What is expected: With the first line as the start and the line containing "Das Herausfinden des" as the end, write out every line of the records exactly.

(Dataset excerpts)
+-------+

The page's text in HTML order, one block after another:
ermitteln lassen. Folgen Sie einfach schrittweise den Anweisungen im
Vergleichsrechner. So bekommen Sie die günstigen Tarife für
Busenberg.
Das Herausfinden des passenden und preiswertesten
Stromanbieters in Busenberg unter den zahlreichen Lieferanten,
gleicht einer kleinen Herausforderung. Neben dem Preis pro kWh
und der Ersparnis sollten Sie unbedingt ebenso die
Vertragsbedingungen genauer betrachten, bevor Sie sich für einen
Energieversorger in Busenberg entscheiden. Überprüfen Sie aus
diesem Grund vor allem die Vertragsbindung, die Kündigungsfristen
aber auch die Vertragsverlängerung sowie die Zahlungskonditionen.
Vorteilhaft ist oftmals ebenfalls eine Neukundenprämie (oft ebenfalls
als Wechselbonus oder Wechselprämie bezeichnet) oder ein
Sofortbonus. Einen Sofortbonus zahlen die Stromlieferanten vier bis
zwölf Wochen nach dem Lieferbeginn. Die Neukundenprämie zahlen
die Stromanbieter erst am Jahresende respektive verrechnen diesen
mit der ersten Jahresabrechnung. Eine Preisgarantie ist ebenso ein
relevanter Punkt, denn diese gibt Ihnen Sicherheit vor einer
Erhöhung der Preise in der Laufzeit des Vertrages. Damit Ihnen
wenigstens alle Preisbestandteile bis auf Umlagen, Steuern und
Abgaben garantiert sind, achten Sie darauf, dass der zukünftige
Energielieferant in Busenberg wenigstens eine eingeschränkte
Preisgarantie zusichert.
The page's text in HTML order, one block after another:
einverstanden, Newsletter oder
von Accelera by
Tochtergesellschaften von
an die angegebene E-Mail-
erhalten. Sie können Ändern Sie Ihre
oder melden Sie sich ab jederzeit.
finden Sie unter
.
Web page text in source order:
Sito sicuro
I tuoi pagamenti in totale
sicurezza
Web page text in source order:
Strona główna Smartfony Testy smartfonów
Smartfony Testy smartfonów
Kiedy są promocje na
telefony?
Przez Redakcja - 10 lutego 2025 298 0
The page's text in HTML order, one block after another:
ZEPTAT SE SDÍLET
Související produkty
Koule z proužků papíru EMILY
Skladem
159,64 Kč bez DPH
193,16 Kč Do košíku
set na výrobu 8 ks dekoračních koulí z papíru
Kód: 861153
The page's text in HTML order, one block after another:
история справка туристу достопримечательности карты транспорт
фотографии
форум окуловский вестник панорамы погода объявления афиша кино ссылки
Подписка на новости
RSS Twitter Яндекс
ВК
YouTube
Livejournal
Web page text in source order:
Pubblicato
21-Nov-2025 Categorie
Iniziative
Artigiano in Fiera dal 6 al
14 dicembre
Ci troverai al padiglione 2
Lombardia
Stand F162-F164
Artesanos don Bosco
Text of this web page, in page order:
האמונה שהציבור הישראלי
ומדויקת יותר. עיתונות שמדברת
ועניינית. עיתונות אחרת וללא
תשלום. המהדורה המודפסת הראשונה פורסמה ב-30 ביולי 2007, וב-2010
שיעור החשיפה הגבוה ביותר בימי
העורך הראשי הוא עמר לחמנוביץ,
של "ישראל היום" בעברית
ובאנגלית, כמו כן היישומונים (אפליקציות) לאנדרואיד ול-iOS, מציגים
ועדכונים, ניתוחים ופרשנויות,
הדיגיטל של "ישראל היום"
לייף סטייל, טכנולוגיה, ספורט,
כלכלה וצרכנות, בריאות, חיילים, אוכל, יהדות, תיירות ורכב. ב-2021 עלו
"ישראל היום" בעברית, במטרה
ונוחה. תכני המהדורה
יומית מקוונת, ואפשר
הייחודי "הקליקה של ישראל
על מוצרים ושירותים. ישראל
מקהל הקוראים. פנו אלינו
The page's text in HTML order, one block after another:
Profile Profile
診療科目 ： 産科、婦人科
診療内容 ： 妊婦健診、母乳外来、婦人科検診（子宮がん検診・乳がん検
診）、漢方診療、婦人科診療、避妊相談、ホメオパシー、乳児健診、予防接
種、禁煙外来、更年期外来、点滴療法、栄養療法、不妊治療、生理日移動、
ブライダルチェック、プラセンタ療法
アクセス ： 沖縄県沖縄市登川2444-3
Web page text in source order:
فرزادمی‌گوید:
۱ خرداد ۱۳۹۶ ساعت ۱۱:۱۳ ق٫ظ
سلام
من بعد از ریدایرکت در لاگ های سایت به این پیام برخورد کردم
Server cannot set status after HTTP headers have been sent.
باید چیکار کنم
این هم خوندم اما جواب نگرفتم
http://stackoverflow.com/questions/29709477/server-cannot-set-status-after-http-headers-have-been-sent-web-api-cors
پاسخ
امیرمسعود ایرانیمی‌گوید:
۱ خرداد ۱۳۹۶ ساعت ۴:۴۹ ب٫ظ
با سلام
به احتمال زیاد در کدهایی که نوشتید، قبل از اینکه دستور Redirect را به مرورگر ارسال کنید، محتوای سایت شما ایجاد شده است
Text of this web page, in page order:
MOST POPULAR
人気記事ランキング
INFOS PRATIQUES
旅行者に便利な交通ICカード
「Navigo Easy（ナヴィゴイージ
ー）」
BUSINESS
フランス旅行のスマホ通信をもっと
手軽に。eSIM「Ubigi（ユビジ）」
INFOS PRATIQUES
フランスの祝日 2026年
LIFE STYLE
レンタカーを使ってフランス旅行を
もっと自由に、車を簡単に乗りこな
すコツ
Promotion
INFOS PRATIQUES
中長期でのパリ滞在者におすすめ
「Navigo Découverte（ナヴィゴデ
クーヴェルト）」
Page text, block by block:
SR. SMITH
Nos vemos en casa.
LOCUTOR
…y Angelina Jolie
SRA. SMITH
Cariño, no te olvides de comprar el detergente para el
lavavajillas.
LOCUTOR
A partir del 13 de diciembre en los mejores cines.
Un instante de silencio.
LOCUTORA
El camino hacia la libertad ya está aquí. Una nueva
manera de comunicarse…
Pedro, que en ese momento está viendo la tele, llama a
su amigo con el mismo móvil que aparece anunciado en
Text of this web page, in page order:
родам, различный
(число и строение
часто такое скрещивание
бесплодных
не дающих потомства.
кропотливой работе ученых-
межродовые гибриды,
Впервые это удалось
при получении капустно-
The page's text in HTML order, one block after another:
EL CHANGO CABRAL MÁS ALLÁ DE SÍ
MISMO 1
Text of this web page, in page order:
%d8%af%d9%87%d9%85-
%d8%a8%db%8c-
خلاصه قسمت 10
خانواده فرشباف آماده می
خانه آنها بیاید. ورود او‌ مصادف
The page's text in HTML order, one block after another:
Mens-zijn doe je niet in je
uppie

+-------+

Answer to this task:
The page's text in HTML order, one block after another:
ermitteln lassen. Folgen Sie einfach schrittweise den Anweisungen im
Vergleichsrechner. So bekommen Sie die günstigen Tarife für
Busenberg.
Das Herausfinden des passenden und preiswertesten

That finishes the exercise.